The UI always badgers you to use the auto-merge feature but every
time I've tried it, it ends up messing up my code (C#).
On top of that, the packaged diff tool (Guiffy) is buggy and doesn't display text
properly.
Weird workflow quirks can result in your changes being overwritten.
It doesn't do directory syncing
...which means that every time you add a new file to your project you must by-hand go and add it to the SCM repository. If you don't, everything will look normal to you until one of your teammates emails you because you broke the build.
There's no good way to copy over revision histories when you are branching
... which means that you are less likely to branch when you should be. There's nothing more frustrating than to have to store code locally because you're making changes right before a release and your team refuses to branch the code into another repository.
There's no good way to blacklist certain files from being checked-in or from being overwritten during an update.
If there's a file that you don't want to check-in then you're left with the painful chore of scanning through a long list of files and deselecting those you don't want every time you want to check-in. Yuck.
Features aren't documented that well
Of course, they release a user's guide but it's about as helpful as Microsoft Windows help function. It tells you step by step how to do things in the UI (ie. "click 'Create Shadow Directory', then click 'OK'", but it doesn't tell you what those features are, how they are intended to be used, what actually happens server-side etc.
Btw, if you know of any good way to get around these problems let me know :)
Danger! Danger, Will Robinson!
Surround is a data jail. Once you commit to it, you're stuck. There is no known way to get your history back out to another SCM. Don't get trapped!
This tends to be a problem with closed-source SCMs in general, but I have direct reports that it's especially bad with Surround.
Subversion, git, Mercurial, or Bazaar would be better choices.

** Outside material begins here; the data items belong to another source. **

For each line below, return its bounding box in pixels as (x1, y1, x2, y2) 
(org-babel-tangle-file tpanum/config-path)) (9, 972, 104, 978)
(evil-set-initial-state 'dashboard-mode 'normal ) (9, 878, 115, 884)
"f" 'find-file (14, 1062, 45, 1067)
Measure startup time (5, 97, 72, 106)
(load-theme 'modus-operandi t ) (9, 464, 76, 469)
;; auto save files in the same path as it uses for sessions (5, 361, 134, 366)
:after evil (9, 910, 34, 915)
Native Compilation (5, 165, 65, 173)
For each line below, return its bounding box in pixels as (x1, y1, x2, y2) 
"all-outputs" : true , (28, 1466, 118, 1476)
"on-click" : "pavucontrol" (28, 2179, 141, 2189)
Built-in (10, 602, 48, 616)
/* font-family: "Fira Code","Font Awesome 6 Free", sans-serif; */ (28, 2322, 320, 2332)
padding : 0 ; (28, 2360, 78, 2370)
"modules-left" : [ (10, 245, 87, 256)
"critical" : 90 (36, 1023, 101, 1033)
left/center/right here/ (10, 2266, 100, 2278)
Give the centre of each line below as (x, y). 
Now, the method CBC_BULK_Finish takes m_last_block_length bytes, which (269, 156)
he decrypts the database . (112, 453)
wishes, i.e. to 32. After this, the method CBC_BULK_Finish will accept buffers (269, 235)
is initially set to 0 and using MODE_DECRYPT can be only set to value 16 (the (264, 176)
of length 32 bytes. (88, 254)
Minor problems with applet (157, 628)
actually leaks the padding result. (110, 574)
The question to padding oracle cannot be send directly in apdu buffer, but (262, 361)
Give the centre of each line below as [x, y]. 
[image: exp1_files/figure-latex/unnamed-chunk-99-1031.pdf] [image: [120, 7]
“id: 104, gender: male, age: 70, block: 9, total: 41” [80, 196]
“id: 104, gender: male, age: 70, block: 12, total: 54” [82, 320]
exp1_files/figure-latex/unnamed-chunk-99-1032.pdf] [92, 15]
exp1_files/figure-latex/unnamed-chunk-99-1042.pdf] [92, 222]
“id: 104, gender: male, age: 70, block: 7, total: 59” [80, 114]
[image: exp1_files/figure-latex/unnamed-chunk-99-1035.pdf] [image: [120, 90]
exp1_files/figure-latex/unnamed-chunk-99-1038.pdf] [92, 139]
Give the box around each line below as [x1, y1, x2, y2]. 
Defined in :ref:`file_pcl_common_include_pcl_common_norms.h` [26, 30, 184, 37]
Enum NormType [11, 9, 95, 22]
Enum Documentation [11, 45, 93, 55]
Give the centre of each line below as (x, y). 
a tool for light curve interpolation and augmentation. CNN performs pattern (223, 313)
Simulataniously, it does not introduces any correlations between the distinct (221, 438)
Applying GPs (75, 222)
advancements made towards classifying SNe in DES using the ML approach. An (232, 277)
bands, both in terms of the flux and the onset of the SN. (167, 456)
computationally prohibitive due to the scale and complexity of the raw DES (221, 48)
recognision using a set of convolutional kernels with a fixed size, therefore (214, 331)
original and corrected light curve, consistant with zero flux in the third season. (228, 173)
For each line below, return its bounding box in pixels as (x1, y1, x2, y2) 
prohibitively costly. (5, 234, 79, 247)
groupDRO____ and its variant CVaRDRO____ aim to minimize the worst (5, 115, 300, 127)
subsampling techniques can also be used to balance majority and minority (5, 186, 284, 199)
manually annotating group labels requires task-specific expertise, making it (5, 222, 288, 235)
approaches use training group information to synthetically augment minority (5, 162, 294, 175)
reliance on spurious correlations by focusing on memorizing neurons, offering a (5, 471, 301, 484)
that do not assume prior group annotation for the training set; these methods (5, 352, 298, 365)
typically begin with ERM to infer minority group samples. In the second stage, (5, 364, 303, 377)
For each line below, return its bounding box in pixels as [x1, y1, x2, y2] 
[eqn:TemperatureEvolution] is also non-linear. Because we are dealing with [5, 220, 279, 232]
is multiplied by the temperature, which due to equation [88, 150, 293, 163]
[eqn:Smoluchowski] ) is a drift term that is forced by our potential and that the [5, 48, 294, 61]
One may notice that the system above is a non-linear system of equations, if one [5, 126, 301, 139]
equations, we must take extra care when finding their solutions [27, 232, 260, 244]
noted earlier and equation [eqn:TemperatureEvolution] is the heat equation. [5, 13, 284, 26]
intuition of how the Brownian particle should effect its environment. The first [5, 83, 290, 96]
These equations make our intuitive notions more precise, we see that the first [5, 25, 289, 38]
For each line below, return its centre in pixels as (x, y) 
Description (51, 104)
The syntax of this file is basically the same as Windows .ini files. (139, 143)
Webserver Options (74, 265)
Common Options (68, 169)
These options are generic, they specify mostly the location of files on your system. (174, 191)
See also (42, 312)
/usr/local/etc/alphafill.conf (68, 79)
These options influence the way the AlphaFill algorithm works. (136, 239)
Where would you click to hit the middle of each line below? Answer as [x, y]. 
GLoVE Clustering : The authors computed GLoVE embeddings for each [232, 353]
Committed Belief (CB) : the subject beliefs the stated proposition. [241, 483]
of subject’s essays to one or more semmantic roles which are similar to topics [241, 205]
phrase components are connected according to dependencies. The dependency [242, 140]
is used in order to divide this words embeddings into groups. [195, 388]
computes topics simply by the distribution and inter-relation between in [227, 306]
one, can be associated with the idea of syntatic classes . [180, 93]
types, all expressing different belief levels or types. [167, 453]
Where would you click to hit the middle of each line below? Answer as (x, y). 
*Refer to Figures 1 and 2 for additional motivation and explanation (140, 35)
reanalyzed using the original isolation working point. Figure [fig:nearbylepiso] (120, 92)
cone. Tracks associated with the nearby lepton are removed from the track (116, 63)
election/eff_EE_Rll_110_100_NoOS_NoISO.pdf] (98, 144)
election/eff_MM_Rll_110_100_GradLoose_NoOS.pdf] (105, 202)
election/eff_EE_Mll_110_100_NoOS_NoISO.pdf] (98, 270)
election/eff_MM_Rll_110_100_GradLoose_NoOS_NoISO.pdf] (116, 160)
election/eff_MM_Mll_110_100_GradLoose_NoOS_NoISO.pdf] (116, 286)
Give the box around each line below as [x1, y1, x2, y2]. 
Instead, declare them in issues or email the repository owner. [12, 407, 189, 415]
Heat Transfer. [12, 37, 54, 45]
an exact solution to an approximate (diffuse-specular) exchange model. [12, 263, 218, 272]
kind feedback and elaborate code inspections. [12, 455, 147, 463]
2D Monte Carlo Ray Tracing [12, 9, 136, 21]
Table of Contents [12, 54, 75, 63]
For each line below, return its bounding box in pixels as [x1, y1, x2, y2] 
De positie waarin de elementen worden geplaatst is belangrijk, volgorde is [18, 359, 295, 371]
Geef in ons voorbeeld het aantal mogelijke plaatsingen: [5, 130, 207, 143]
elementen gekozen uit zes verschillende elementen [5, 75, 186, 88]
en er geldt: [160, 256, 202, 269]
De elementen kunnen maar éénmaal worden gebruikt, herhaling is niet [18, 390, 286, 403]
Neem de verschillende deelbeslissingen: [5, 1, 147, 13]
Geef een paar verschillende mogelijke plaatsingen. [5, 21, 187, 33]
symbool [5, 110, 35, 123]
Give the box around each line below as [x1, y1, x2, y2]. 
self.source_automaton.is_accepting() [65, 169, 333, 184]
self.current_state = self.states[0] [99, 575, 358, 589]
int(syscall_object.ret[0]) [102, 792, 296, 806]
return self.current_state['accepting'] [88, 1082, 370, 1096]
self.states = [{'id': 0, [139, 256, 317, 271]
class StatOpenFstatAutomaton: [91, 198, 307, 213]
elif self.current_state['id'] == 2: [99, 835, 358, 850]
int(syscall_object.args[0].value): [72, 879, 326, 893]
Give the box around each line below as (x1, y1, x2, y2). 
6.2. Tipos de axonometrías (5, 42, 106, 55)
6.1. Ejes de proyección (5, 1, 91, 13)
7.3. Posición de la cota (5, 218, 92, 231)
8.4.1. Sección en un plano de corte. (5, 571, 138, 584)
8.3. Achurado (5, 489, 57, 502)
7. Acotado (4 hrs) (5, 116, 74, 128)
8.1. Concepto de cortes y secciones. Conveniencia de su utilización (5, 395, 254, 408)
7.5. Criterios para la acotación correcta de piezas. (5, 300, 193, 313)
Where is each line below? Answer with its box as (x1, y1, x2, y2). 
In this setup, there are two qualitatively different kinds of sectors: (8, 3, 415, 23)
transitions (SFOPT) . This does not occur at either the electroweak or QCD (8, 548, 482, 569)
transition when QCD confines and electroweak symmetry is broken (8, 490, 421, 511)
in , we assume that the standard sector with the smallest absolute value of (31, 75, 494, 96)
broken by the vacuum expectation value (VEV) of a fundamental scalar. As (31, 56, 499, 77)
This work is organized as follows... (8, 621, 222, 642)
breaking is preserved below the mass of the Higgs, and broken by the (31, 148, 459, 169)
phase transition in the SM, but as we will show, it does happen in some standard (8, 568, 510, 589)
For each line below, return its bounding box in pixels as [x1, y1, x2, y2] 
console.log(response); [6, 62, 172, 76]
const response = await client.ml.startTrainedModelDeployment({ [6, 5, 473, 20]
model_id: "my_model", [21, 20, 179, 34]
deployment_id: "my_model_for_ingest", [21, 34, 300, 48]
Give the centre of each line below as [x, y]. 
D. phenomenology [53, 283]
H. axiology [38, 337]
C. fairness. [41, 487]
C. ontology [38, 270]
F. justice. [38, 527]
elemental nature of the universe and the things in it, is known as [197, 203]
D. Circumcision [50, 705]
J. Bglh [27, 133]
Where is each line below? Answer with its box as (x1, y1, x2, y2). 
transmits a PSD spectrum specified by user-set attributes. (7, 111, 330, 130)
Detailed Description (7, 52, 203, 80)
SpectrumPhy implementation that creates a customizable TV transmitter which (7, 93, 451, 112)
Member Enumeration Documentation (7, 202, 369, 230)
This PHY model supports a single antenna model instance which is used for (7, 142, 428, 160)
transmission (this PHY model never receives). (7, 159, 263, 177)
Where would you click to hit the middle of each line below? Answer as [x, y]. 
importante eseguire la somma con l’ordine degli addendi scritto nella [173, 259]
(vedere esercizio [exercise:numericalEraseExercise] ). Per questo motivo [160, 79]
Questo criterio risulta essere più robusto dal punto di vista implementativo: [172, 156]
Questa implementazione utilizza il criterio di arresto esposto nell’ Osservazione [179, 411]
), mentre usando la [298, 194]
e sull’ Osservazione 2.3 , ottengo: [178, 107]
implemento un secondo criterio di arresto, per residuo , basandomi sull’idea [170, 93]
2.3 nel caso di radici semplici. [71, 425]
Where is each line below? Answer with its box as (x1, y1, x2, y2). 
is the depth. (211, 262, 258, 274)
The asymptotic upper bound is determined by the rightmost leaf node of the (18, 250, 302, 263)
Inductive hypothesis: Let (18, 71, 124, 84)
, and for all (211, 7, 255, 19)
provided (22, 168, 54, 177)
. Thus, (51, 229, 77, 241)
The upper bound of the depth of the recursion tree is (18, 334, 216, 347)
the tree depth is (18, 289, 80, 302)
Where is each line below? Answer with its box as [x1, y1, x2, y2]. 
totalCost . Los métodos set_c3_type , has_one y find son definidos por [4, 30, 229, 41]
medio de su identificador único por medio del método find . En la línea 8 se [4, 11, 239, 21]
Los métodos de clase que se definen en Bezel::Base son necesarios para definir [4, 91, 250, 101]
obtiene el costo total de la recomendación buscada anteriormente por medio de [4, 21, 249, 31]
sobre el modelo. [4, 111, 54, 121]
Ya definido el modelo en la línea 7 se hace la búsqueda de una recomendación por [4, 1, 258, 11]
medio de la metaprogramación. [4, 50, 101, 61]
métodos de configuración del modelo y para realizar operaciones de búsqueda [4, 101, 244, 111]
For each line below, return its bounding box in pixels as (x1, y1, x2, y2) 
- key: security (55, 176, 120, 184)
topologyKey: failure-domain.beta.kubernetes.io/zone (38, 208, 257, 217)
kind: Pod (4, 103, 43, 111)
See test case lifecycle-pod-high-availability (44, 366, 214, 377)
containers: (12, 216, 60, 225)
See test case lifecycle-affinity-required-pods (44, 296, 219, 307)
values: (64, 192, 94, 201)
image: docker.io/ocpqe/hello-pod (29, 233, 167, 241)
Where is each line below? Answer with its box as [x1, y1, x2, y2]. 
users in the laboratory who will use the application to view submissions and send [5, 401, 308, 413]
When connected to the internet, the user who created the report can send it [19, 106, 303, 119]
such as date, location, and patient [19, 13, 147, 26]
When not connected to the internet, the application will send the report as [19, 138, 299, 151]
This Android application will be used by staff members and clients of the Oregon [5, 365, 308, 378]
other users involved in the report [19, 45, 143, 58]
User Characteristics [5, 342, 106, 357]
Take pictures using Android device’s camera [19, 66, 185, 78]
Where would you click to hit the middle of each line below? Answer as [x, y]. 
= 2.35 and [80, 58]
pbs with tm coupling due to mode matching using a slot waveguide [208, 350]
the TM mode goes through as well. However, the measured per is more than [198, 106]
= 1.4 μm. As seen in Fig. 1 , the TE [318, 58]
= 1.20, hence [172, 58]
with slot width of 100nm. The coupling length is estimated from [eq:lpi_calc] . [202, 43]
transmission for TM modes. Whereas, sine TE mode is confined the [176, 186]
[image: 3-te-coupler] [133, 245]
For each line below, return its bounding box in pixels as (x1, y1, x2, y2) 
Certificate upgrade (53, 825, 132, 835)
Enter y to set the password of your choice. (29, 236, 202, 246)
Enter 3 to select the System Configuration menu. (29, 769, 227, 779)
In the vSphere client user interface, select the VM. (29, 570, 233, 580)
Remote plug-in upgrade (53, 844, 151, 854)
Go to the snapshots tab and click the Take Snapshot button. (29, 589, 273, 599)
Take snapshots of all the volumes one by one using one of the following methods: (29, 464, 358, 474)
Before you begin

I have used Surround at my job for about three years.
It does work well with their (Seapine's) test management and issue tracker program. If you are already using TestTrack, I would say Surround is a good choice.
In general I agree with #eremzeit, but the 'buggy and confusing' comment rarely applies to our workflow. The default diff tool (Guiffy) is bad, but often good enough.
One part I like is the easy ability to share files across repositories without needing to share a whole project/repository. Git does not have a mechanism to do this easily.
Last note: we have used Surround on Linux and Windows and it appears to work just as well on either. It is nice to have the same interface.
Surround SCM.
Pros:
Can apply a development work flow for all files. No two revisions of a file can be in the same status in the work flow.
Has a good UI.
Good licensing system.
Cons:
Stores all data in a RDBMS.. heading for a performance problem if the repo size is huge.
Does not support atomic commits. (you can do atomic commits but the files are still revisions and cannot be refereed using the changelist #)
My ideas about other tools
Subversion suits well for a corporate setup. Perforce is like subversion but faster and has a good UI, simple licensing terms and really super support system.
Recently Accurev has gained a strong footing with its innovative branching methodology.
IMHO. go for tool sets that interact well with your defect tracking, test case management and build management solution. This would help you create a good developer ecosystem thereby saving time.